◆ **What needs to be done**
Leave every picture out. Set down all the lines below exactly.

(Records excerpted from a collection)

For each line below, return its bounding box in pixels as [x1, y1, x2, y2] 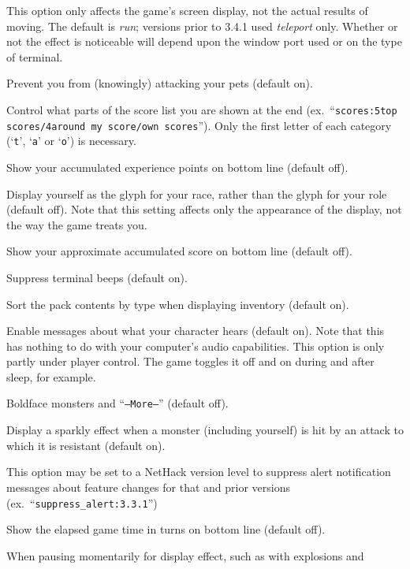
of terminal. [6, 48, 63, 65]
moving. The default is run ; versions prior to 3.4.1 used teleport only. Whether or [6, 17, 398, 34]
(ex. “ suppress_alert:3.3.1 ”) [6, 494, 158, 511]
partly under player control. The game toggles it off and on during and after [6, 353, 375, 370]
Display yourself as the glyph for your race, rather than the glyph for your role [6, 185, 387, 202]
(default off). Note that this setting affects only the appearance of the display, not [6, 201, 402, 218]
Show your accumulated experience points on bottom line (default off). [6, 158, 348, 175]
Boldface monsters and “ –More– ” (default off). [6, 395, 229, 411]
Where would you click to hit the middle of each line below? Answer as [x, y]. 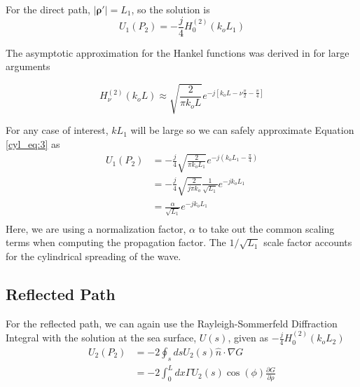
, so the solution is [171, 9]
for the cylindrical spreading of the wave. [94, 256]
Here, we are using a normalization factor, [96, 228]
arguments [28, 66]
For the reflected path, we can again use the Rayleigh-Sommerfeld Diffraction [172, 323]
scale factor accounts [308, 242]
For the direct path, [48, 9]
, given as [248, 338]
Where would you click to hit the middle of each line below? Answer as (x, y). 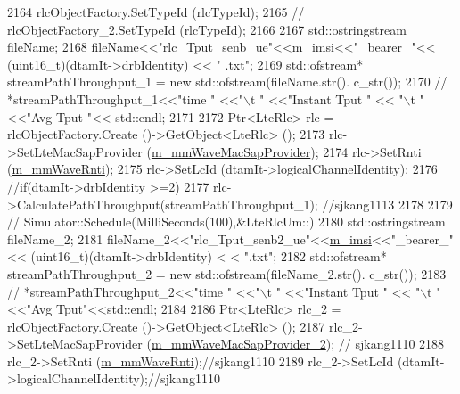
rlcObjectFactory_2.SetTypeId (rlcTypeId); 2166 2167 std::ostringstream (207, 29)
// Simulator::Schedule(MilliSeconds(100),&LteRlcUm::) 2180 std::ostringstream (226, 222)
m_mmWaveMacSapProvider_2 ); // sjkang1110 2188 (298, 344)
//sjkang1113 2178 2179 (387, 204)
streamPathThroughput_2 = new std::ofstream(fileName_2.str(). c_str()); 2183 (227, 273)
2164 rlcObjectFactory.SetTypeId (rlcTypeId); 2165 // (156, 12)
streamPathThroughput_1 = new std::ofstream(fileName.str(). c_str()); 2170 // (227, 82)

◆ **Task result**
For each line below, return its bounding box in pixels as [x1, y1, x2, y2] 
of terminal. [6, 48, 63, 65]
moving. The default is run ; versions prior to 3.4.1 used teleport only. Whether or [6, 17, 398, 34]
(ex. “ suppress_alert:3.3.1 ”) [6, 494, 158, 511]
partly under player control. The game toggles it off and on during and after [6, 353, 375, 370]
Display yourself as the glyph for your race, rather than the glyph for your role [6, 185, 387, 202]
(default off). Note that this setting affects only the appearance of the display, not [6, 201, 402, 218]
Show your accumulated experience points on bottom line (default off). [6, 158, 348, 175]
Boldface monsters and “ –More– ” (default off). [6, 395, 229, 411]
Where would you click to hit the middle of each line below? Answer as [x, y]. 
, so the solution is [171, 9]
for the cylindrical spreading of the wave. [94, 256]
Here, we are using a normalization factor, [96, 228]
arguments [28, 66]
For the reflected path, we can again use the Rayleigh-Sommerfeld Diffraction [172, 323]
scale factor accounts [308, 242]
For the direct path, [48, 9]
, given as [248, 338]
Where would you click to hit the middle of each line below? Answer as (x, y). 
rlcObjectFactory_2.SetTypeId (rlcTypeId); 2166 2167 std::ostringstream (207, 29)
// Simulator::Schedule(MilliSeconds(100),&LteRlcUm::) 2180 std::ostringstream (226, 222)
m_mmWaveMacSapProvider_2 ); // sjkang1110 2188 (298, 344)
//sjkang1113 2178 2179 (387, 204)
streamPathThroughput_2 = new std::ofstream(fileName_2.str(). c_str()); 2183 (227, 273)
2164 rlcObjectFactory.SetTypeId (rlcTypeId); 2165 // (156, 12)
streamPathThroughput_1 = new std::ofstream(fileName.str(). c_str()); 2170 // (227, 82)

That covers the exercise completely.